= Goal of the exercise =
Here is the listing. Report each line in it that contains the string "University".

= Material to process =

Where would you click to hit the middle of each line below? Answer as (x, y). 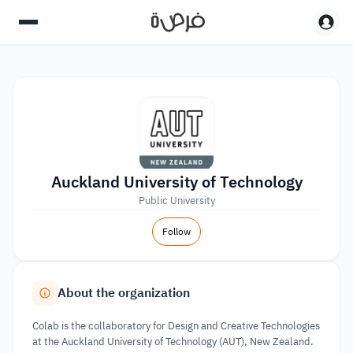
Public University (176, 201)
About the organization (124, 293)
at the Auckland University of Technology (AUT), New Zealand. (173, 342)
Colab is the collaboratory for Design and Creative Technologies (176, 326)
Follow (176, 232)
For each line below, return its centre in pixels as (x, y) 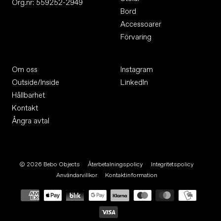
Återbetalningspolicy (115, 164)
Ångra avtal (31, 121)
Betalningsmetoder (67, 189)
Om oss (25, 70)
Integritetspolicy (172, 164)
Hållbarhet (28, 95)
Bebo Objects (62, 164)
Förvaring (136, 37)
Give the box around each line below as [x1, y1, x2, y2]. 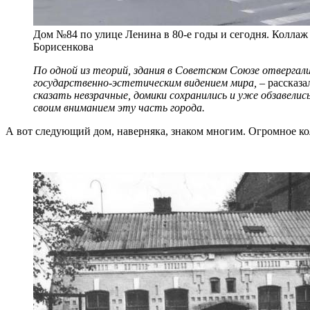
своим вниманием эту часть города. [33, 101, 205, 113]
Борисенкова [33, 40, 93, 53]
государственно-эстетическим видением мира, [33, 76, 257, 89]
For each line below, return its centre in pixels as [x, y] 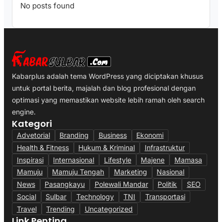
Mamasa [188, 160]
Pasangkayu [65, 184]
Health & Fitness [43, 147]
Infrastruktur [165, 147]
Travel [27, 209]
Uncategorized [109, 209]
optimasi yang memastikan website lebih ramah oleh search [108, 100]
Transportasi [165, 196]

= Answer space =
Public University (176, 201)
at the Auckland University of Technology (AUT), New Zealand. (173, 342)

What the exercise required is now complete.